Сторонясь Шафирова, Алексей обогнул трон слева и, опершись о его золотой подлокотник, пошептал что-то в отцовское ухо. Петр живо, по-молодому вскочил на ноги и, шагая размашисто, потянул сына в смежную залу. Туда же, малое время спустя, был вызван и Шафиров.

Они вернулись в тронный зал четверть часа спустя — впереди Алексей с руками за спиной, на негнущихся ногах, за ним, парой, Петр с Шафировым. Вице-канцлер, как бы просушивая чернила, легонько помахивал перед собою актом отречения.

— Ты отлично устраиваешь мои семейные дела, — с полуулыбкой наклонясь к коротенькому Шафирову, сказал Петр. — Я тебе этого не забуду…

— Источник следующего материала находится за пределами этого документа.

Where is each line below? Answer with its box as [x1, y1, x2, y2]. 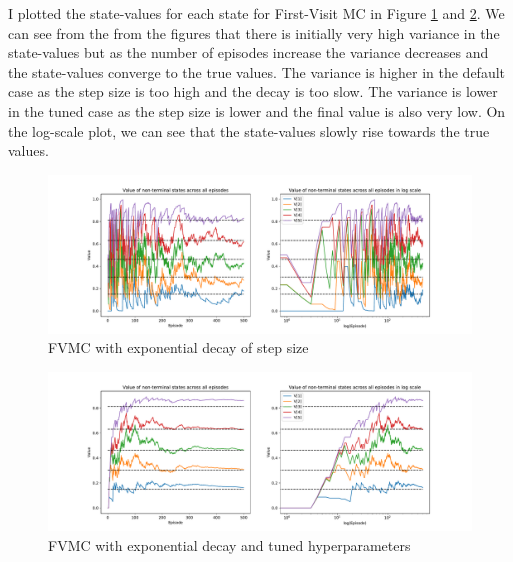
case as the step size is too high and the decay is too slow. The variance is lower [8, 81, 498, 102]
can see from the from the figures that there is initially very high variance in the [8, 22, 500, 43]
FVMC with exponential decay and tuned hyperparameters [48, 534, 411, 555]
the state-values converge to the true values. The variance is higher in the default [8, 61, 506, 82]
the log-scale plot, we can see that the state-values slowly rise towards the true [8, 120, 490, 141]
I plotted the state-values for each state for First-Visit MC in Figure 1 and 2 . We [8, 3, 505, 23]
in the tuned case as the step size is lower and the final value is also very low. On [8, 100, 506, 121]
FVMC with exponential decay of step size [48, 337, 309, 358]
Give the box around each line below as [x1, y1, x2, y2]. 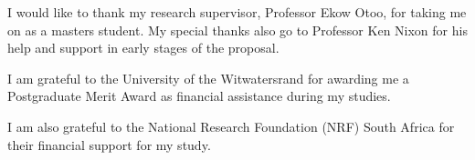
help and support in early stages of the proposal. [7, 38, 280, 57]
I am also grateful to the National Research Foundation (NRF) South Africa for [7, 116, 455, 135]
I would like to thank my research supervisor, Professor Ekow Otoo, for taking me [7, 3, 467, 21]
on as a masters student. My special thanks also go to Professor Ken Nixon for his [7, 20, 468, 39]
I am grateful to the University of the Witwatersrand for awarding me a [7, 68, 409, 87]
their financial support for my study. [7, 135, 211, 154]
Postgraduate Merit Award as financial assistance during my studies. [7, 86, 391, 105]
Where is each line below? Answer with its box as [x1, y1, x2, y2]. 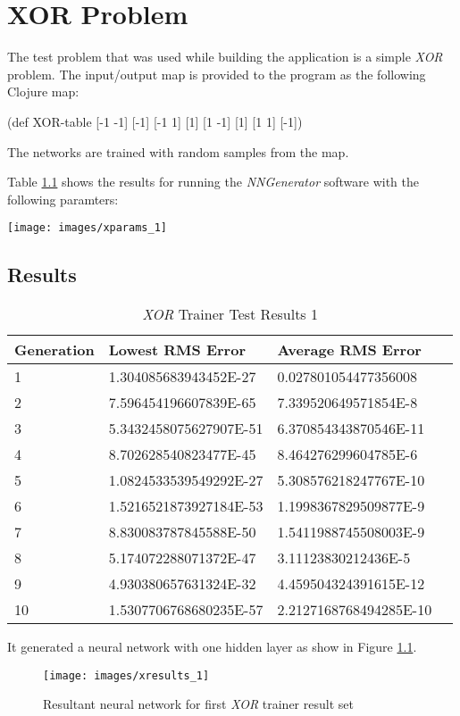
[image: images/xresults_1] [43, 669, 210, 682]
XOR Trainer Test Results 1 [142, 304, 318, 325]
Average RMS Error [277, 339, 422, 361]
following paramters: [7, 189, 119, 208]
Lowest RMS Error [108, 339, 246, 361]
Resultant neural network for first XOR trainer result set [43, 695, 354, 713]
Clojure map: [7, 82, 79, 101]
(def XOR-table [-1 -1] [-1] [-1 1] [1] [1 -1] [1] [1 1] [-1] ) [7, 112, 303, 130]
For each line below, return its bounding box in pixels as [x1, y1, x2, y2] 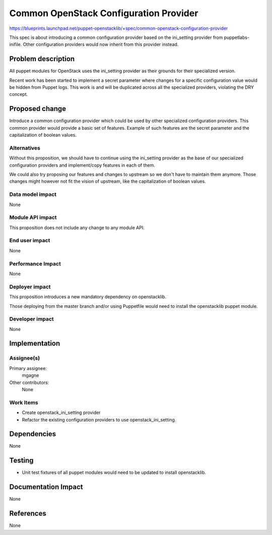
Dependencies [9, 430, 56, 439]
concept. [9, 91, 28, 97]
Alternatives [9, 144, 40, 151]
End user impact [9, 237, 50, 244]
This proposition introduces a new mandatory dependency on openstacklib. [9, 294, 166, 300]
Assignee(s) [9, 355, 40, 362]
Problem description [9, 55, 75, 63]
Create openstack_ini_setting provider [22, 409, 101, 416]
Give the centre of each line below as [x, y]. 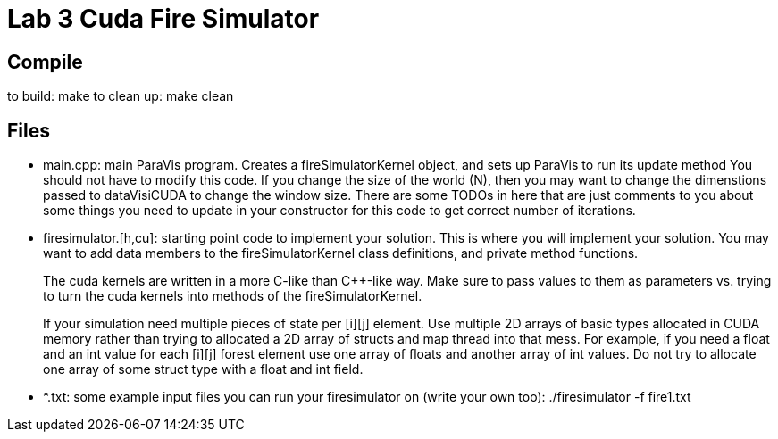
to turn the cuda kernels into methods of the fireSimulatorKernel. [233, 296]
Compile [45, 62]
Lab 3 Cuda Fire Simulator [163, 19]
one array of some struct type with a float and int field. [203, 369]
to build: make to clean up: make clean [121, 96]
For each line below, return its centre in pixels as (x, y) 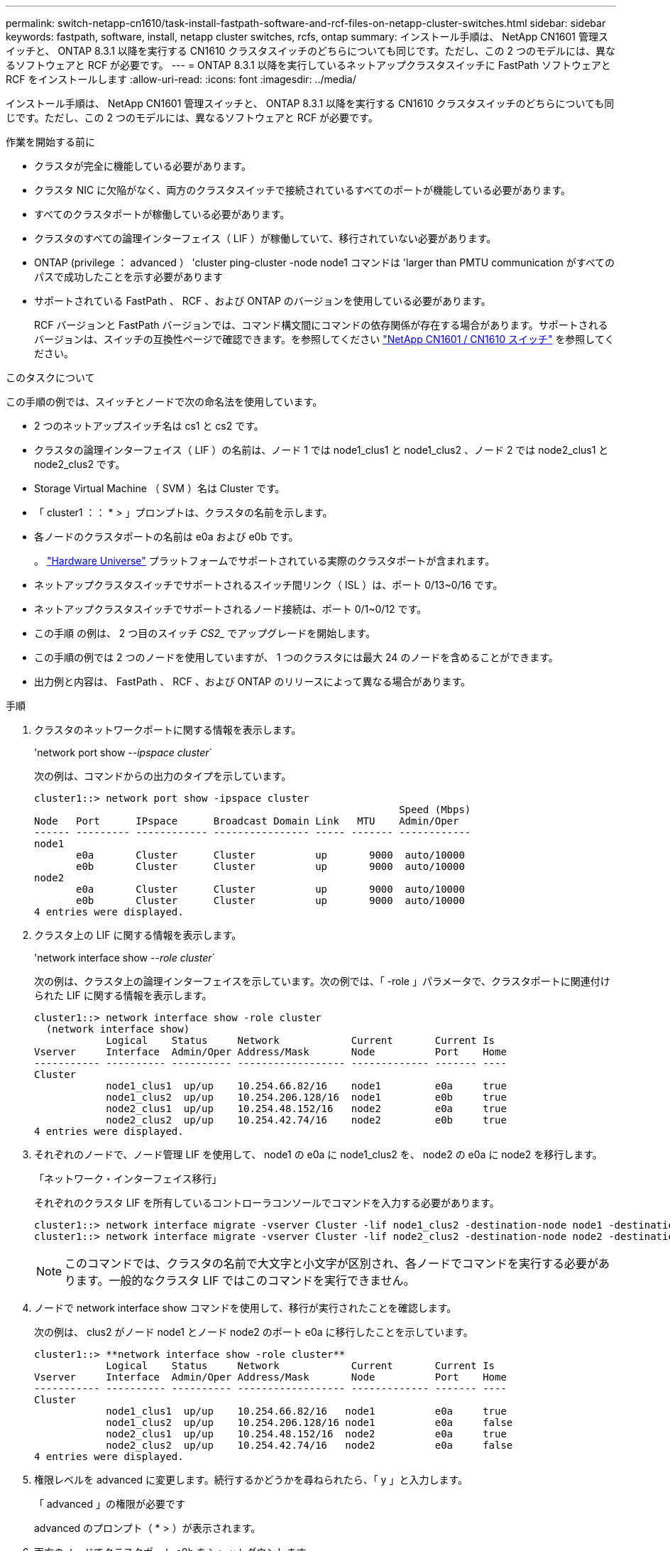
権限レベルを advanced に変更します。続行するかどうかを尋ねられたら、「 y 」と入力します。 (251, 1480)
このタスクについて (50, 377)
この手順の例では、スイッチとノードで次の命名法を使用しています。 (164, 402)
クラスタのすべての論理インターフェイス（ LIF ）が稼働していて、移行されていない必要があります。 (265, 238)
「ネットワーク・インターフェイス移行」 (128, 1179)
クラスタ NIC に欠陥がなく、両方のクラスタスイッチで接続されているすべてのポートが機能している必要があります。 (303, 190)
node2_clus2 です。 (80, 464)
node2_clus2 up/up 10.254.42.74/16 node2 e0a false (309, 1445)
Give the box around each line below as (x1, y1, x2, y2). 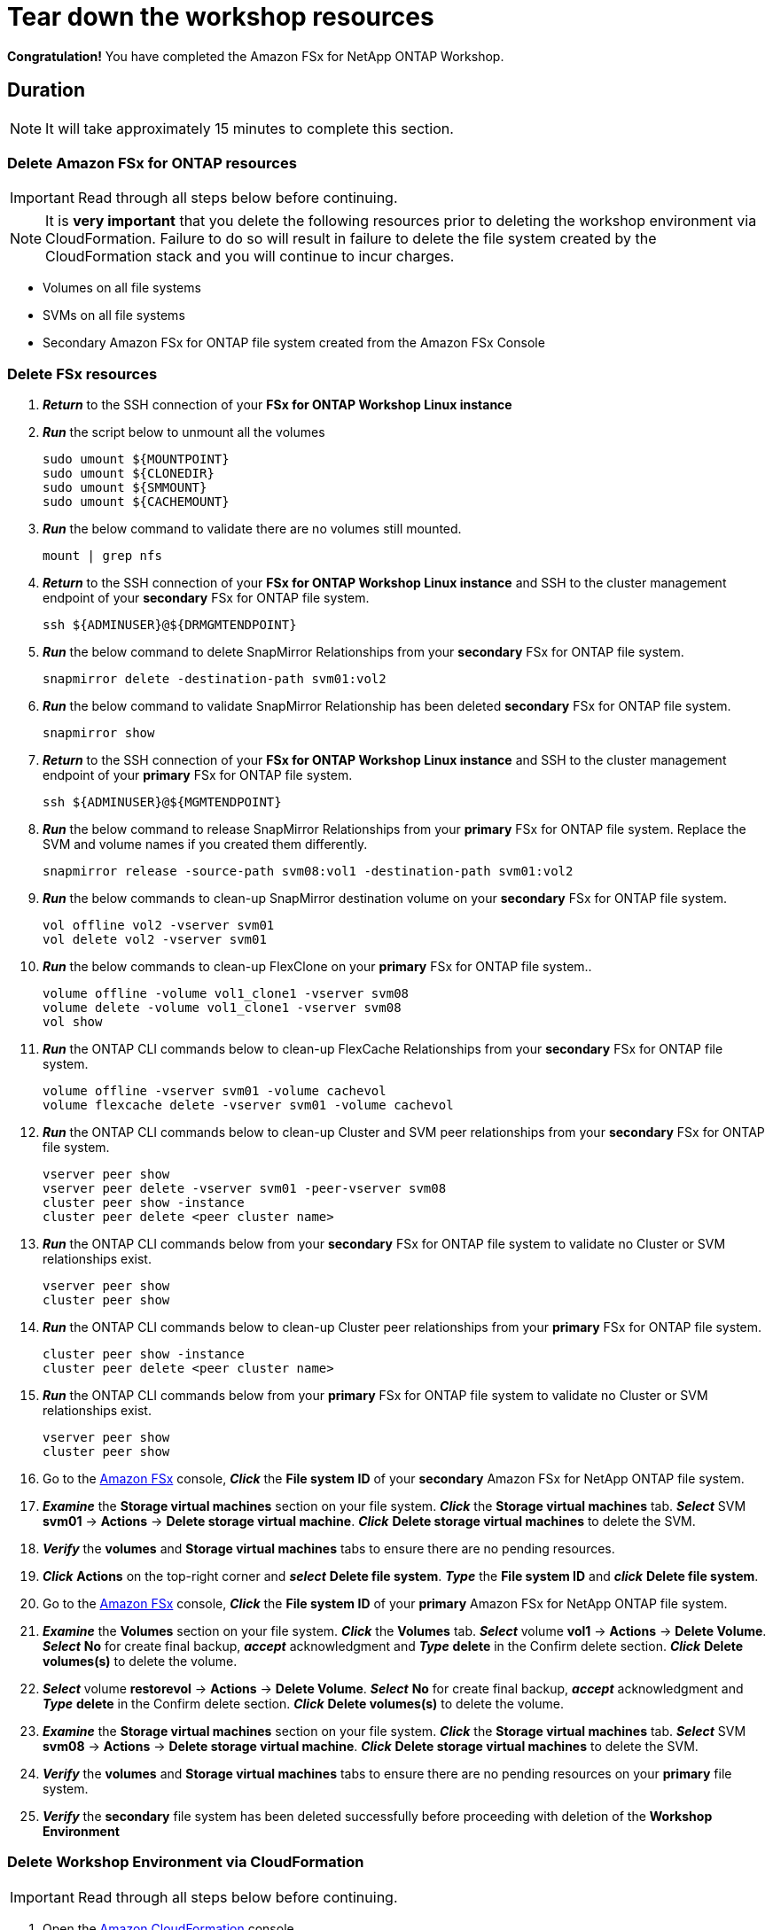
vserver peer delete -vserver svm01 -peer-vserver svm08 (43, 1181, 447, 1196)
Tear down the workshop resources (7, 2, 434, 32)
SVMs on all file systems (43, 307, 185, 323)
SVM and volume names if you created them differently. (43, 837, 368, 852)
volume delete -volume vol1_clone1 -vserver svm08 (43, 1000, 402, 1016)
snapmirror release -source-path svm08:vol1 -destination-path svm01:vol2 (43, 864, 574, 879)
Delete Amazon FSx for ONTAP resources (7, 153, 297, 172)
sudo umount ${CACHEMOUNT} (43, 494, 230, 510)
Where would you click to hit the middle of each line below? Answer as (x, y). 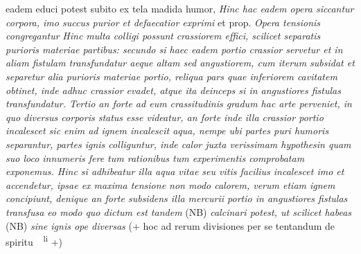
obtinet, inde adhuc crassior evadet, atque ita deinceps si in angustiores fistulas (173, 90)
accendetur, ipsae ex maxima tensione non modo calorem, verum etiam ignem (170, 184)
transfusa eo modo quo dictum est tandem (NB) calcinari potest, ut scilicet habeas (179, 211)
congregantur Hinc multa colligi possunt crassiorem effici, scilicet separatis (163, 36)
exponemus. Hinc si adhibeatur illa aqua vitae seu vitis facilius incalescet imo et (175, 171)
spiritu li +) (34, 241)
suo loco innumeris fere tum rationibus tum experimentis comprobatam (155, 157)
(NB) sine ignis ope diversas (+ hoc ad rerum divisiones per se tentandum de (170, 225)
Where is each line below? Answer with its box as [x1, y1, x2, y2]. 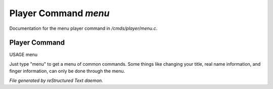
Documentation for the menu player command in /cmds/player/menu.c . [9, 25, 158, 31]
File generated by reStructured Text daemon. [9, 77, 103, 83]
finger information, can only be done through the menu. [9, 68, 125, 74]
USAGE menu [9, 52, 38, 58]
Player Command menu [9, 8, 110, 19]
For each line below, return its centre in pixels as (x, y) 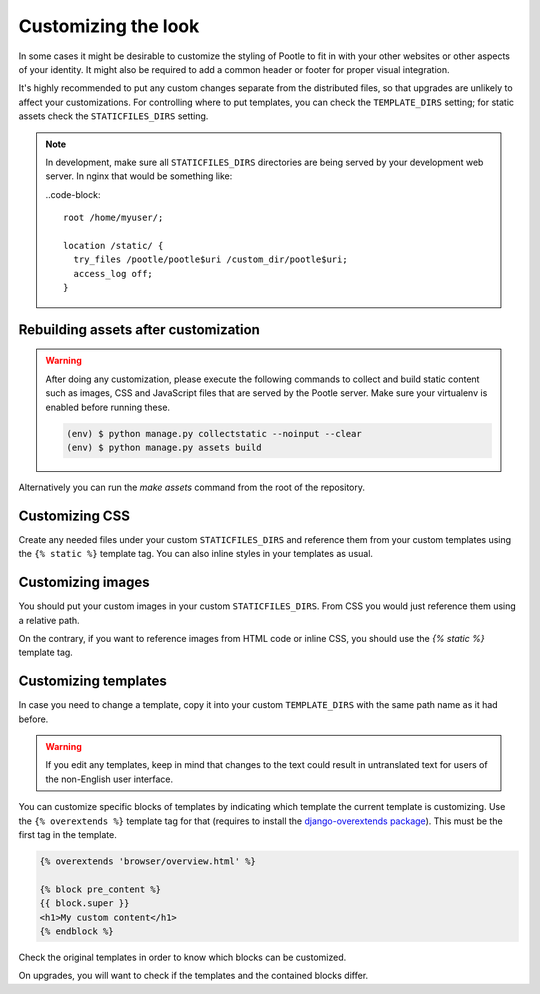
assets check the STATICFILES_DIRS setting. (113, 116)
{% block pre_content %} (100, 889)
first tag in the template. (67, 834)
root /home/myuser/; (113, 218)
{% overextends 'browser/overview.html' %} (148, 861)
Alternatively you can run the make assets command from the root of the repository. (191, 487)
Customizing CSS (74, 515)
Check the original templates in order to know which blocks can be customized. (182, 957)
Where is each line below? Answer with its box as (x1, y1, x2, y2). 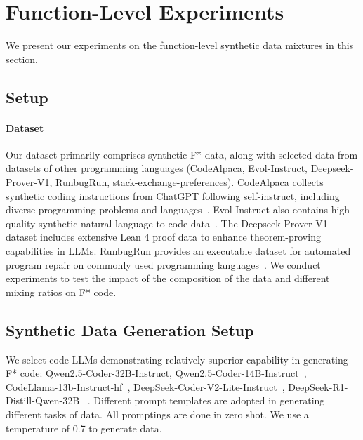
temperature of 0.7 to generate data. (6, 420, 162, 435)
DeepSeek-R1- (288, 379, 348, 394)
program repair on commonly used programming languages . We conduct (6, 257, 321, 272)
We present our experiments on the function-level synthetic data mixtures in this (6, 38, 354, 53)
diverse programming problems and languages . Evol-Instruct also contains (6, 202, 328, 217)
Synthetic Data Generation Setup (6, 319, 254, 340)
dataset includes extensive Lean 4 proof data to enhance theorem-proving (6, 229, 321, 244)
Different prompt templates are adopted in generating (93, 393, 325, 408)
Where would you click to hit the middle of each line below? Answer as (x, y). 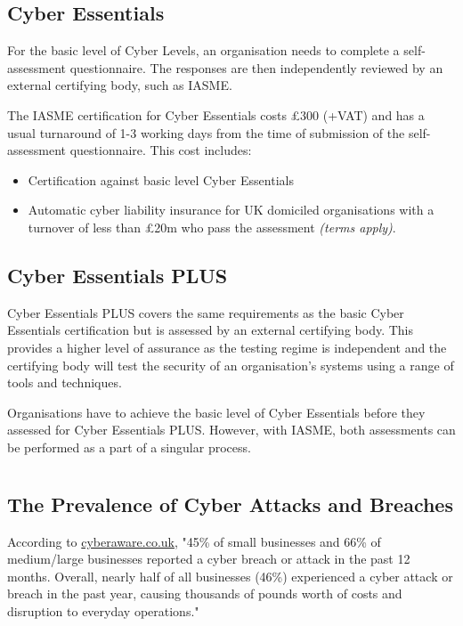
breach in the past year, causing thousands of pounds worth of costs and (205, 593)
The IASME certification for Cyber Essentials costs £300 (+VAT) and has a (216, 114)
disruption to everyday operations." (103, 610)
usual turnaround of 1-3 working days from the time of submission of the (206, 132)
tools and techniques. (65, 382)
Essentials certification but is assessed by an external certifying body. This (211, 330)
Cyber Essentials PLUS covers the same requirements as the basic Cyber (206, 312)
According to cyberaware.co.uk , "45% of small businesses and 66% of (194, 541)

От такой похвалы и такого обещания Шафиров почувствовал внезапную слабость в коленях и режущий спазм в горле. Безразлично глядя на то, как Алексей подписывает отречение, он повторял про себя: «Сперва Прут, теперь это… Помилуй Бог!»


Следствие ширилось, скакали курьеры между Москвой, Суздалем и Санкт-Петербургом. Покатились уже первые головы, четвертовали царевичева советчика Кикина, насадили на кол тучного Степана Глебова. По российским кабакам ползли искусно распускаемые слухи: за неразумным царевичем стояли опытные заговорщики, покушавшиеся на жизнь царя, задумавшие Россию отдать на разграбление шведам, немцам и туркам. Да и Алексей — не Петров сын, это теперь точно известно, и Евдокия была сослана в Суздаль за прелюбодеяние. И, раз Алексей сам отрекся, не сносить ему головы: наследника казнить нельзя, сына — можно, а тем более пасынка. Вон, выдрали ж его кнутом не против царской воли! Сам государь пожаловал в пыточный застенок, а с ним светлейший князь, и Толстой Петр, и Шафиров-жид: все главнейшие. Двадцать пять ударов получил изменник, и это только начало!.. Но находились и такие, что жалели царевича — из-под ладошки, шепотом.